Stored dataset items
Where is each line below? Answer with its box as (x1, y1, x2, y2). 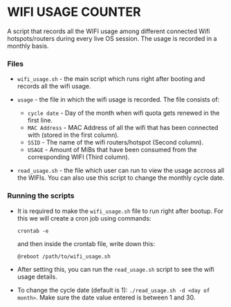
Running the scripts (7, 191, 75, 201)
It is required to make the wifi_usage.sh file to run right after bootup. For (17, 207, 223, 215)
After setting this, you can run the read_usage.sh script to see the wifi (17, 265, 214, 273)
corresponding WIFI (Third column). (27, 153, 130, 161)
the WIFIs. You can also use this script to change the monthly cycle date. (17, 174, 225, 182)
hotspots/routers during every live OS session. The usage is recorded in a (7, 34, 217, 42)
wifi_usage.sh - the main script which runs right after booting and (17, 75, 205, 83)
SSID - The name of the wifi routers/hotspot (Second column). (27, 138, 204, 147)
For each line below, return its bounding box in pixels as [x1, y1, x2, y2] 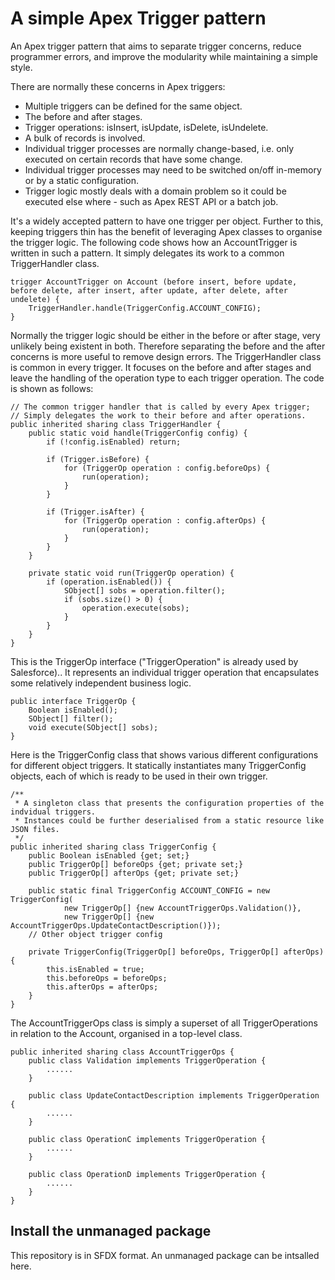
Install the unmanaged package [10, 1223, 212, 1240]
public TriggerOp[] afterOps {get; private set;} [28, 868, 240, 878]
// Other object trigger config [28, 929, 163, 939]
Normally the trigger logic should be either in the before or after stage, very [10, 329, 321, 341]
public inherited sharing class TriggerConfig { [10, 842, 217, 852]
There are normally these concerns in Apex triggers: [10, 80, 226, 92]
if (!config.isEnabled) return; [46, 437, 182, 447]
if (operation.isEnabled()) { [46, 577, 172, 587]
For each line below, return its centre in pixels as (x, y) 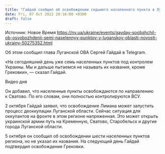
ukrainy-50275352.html (29, 43)
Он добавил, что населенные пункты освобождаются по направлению (79, 91)
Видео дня (16, 82)
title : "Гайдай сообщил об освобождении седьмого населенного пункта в (80, 10)
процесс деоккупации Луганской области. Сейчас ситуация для (73, 111)
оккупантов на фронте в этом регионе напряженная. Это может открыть (82, 116)
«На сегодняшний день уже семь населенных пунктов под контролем (79, 62)
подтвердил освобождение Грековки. (45, 147)
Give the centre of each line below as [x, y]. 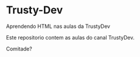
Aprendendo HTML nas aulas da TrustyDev [58, 26]
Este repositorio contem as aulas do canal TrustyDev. [70, 37]
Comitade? [19, 49]
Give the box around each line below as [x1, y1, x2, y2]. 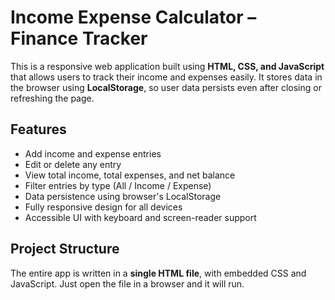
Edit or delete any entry [24, 158, 122, 170]
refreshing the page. [10, 92, 95, 104]
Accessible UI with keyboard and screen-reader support [24, 211, 257, 223]
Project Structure [10, 241, 120, 258]
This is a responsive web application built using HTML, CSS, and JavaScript [10, 60, 325, 72]
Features [10, 121, 67, 138]
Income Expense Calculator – [10, 6, 257, 29]
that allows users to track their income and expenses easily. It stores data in [10, 71, 323, 83]
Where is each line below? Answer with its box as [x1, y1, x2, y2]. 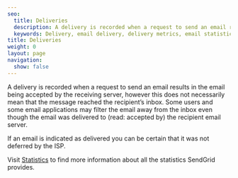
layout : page [7, 50, 46, 57]
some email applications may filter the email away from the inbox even [7, 105, 212, 113]
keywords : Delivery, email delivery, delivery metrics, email [13, 30, 201, 38]
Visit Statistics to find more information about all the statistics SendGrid [7, 155, 215, 164]
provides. [7, 162, 35, 171]
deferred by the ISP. [7, 141, 66, 150]
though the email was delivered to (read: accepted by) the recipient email [7, 113, 221, 121]
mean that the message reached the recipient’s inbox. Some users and [7, 97, 213, 106]
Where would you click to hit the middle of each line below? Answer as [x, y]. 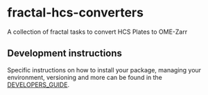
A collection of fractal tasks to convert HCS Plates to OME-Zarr [97, 32]
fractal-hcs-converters [76, 13]
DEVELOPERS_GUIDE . [38, 85]
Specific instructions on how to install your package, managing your [104, 70]
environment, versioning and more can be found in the [85, 77]
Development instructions [65, 53]
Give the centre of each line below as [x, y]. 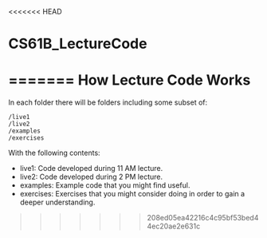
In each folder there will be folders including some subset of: [108, 102]
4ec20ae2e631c [174, 226]
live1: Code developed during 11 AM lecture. [91, 169]
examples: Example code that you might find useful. [105, 185]
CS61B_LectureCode [78, 44]
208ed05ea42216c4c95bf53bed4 [203, 218]
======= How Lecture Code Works [130, 80]
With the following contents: [55, 153]
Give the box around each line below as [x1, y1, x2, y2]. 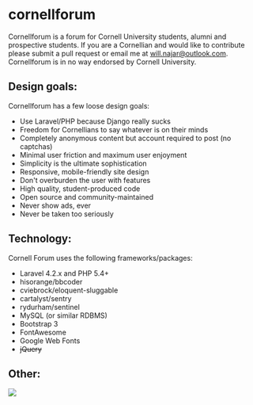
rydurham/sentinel [19, 302, 81, 311]
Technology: [8, 232, 72, 246]
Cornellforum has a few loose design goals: [8, 101, 150, 110]
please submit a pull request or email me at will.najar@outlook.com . [8, 48, 228, 58]
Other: [8, 367, 41, 380]
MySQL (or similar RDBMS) [19, 311, 108, 320]
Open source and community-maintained [19, 192, 154, 201]
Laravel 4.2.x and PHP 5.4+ [19, 268, 109, 278]
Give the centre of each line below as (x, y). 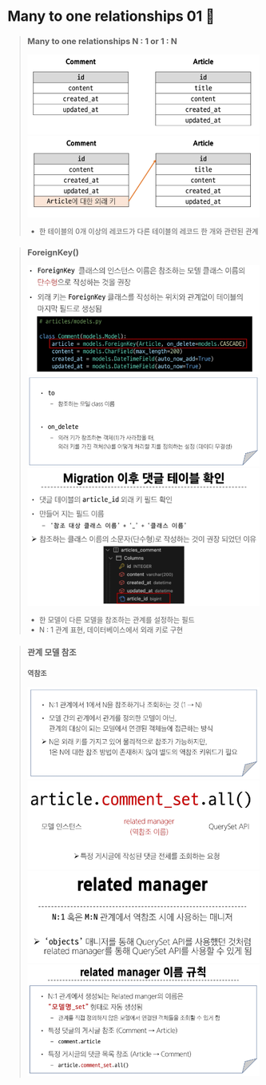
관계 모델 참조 (52, 653)
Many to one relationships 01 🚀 (111, 16)
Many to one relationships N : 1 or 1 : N (102, 42)
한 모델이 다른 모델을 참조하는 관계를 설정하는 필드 (117, 620)
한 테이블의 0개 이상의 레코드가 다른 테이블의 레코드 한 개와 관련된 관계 (149, 231)
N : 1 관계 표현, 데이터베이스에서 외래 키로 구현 (111, 630)
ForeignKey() (53, 252)
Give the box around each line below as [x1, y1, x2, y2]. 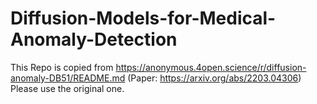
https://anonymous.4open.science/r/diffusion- [115, 61, 307, 73]
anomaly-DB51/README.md [10, 72, 126, 84]
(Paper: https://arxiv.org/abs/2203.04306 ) [127, 72, 302, 84]
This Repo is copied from [10, 61, 114, 73]
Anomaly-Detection [10, 28, 178, 51]
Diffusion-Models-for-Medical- [10, 7, 277, 30]
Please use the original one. [10, 82, 125, 94]
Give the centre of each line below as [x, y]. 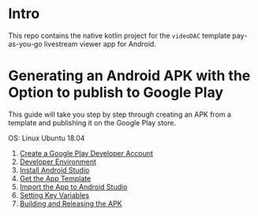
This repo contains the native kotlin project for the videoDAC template [120, 35]
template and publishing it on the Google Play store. [92, 122]
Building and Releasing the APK [71, 203]
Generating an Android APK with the [129, 76]
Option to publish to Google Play [116, 93]
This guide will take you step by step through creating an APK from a [120, 114]
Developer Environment [58, 162]
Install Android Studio [54, 169]
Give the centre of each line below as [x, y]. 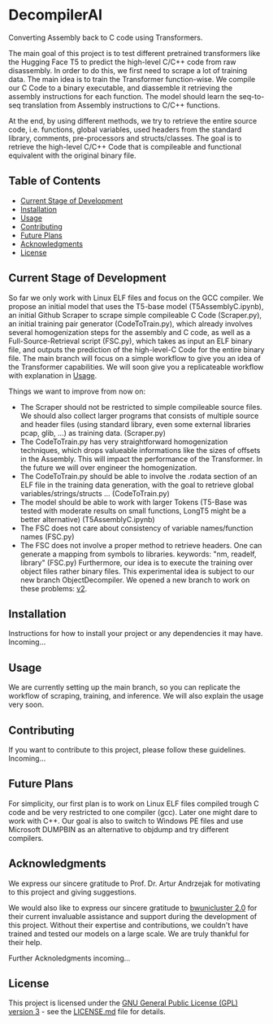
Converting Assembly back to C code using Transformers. [106, 37]
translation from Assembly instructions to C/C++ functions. [122, 105]
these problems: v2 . [54, 588]
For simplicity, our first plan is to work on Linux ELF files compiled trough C [134, 804]
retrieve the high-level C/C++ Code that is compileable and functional [125, 146]
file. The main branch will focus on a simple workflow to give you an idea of [135, 358]
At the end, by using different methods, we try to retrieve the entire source [133, 120]
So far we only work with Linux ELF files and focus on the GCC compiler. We [136, 298]
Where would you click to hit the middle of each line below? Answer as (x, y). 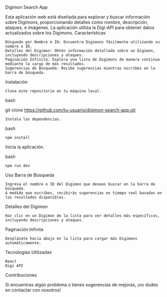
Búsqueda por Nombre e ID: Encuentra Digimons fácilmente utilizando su (82, 42)
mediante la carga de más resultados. (45, 64)
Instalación (16, 82)
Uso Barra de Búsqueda (30, 175)
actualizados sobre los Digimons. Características (55, 33)
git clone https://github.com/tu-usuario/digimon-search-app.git (70, 110)
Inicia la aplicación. (25, 147)
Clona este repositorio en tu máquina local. (53, 91)
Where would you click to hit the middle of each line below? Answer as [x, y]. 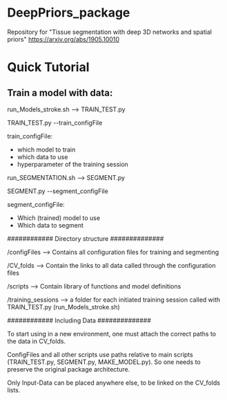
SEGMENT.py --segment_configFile [58, 191]
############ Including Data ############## [79, 320]
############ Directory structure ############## [86, 238]
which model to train [46, 149]
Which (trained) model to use [59, 218]
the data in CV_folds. [37, 341]
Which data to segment [50, 225]
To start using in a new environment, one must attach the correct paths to [111, 334]
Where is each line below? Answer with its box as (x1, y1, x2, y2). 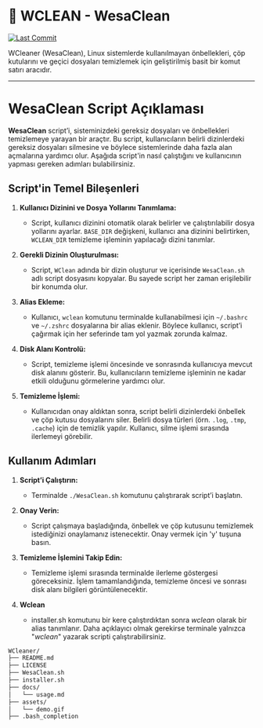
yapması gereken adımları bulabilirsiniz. (8, 159, 135, 168)
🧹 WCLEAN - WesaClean (8, 7, 171, 25)
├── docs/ (8, 683, 41, 691)
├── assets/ (8, 698, 47, 706)
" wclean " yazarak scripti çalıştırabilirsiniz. (31, 631, 167, 641)
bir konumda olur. (31, 282, 88, 291)
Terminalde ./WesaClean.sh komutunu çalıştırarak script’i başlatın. (31, 490, 243, 499)
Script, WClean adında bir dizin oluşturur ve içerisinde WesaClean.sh (31, 265, 245, 274)
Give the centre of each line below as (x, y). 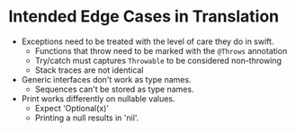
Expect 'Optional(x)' (72, 108)
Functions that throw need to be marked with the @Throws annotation (161, 50)
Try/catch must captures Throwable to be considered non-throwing (158, 60)
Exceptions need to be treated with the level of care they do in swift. (148, 41)
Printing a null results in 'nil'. (87, 118)
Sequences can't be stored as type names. (114, 89)
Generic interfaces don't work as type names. (106, 79)
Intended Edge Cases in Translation (144, 17)
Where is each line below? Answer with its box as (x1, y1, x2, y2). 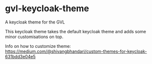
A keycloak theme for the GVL (5, 19, 65, 25)
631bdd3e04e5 (5, 53, 36, 59)
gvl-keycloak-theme (5, 3, 89, 14)
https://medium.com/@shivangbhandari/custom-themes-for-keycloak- (5, 48, 147, 54)
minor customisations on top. (5, 34, 63, 40)
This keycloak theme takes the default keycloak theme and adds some (5, 28, 146, 34)
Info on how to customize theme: (5, 43, 71, 49)
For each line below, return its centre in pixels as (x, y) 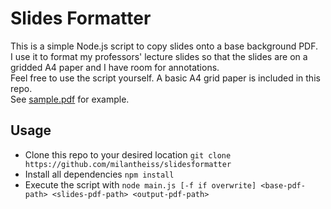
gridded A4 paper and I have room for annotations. (115, 67)
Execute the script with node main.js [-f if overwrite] (140, 184)
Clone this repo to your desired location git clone (128, 154)
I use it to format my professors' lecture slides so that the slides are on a (159, 56)
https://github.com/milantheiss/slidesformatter (128, 164)
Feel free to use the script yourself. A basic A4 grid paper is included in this (165, 78)
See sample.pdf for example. (70, 99)
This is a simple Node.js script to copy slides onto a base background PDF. (164, 46)
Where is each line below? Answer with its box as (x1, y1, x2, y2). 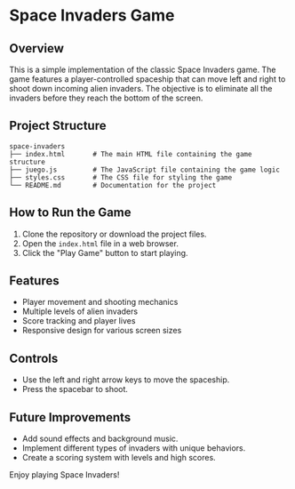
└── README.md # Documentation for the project (9, 180, 217, 189)
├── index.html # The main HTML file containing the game (9, 149, 252, 158)
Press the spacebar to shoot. (21, 384, 129, 395)
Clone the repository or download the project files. (21, 228, 207, 239)
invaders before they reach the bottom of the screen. (9, 92, 203, 103)
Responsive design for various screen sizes (21, 325, 182, 336)
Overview (9, 41, 65, 56)
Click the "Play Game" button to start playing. (21, 247, 188, 258)
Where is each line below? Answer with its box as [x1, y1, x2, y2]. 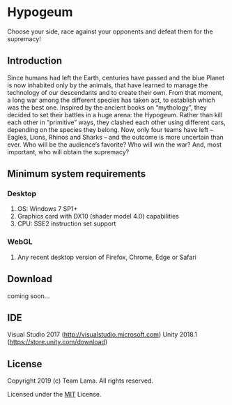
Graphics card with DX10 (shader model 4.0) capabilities [17, 212, 180, 221]
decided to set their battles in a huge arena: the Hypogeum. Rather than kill [7, 110, 223, 119]
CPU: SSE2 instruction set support [17, 219, 116, 228]
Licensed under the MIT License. [7, 390, 102, 399]
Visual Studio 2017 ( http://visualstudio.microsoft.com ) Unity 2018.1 [7, 330, 197, 339]
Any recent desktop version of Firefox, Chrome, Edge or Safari [17, 253, 196, 261]
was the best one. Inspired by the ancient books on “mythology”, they [7, 103, 207, 112]
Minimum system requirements [7, 168, 146, 180]
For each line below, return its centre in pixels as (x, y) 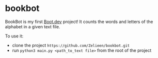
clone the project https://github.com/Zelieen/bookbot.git (71, 45)
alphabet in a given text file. (33, 26)
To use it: (14, 36)
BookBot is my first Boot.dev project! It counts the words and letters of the (79, 22)
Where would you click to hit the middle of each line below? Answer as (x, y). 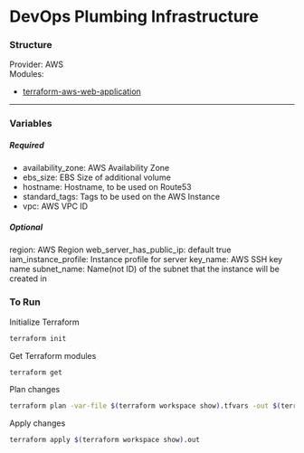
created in (28, 278)
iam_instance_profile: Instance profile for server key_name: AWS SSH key (146, 260)
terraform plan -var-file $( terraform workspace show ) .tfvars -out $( (145, 406)
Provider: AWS (36, 64)
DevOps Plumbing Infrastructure (134, 17)
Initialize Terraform (44, 322)
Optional (26, 227)
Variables (31, 124)

What needs to be done - Using the records above, print exactly the run of lines that starts with the line with "please submit a" and goes on through the line with "ForeignKey() (53, 252)", pictures excluded.

Result of the task -
please submit a pull request or email me at will.najar@outlook.com . [8, 48, 228, 58]
Other: [8, 367, 41, 380]
MySQL (or similar RDBMS) [19, 311, 108, 320]
Open source and community-maintained [19, 192, 154, 201]
Laravel 4.2.x and PHP 5.4+ [19, 268, 109, 278]
Give the centre of each line below as (x, y). 
관계 모델 참조 (52, 653)
Many to one relationships 01 🚀 (111, 16)
Many to one relationships N : 1 or 1 : N (102, 42)
한 모델이 다른 모델을 참조하는 관계를 설정하는 필드 (117, 620)
한 테이블의 0개 이상의 레코드가 다른 테이블의 레코드 한 개와 관련된 관계 (149, 231)
N : 1 관계 표현, 데이터베이스에서 외래 키로 구현 (111, 630)
ForeignKey() (53, 252)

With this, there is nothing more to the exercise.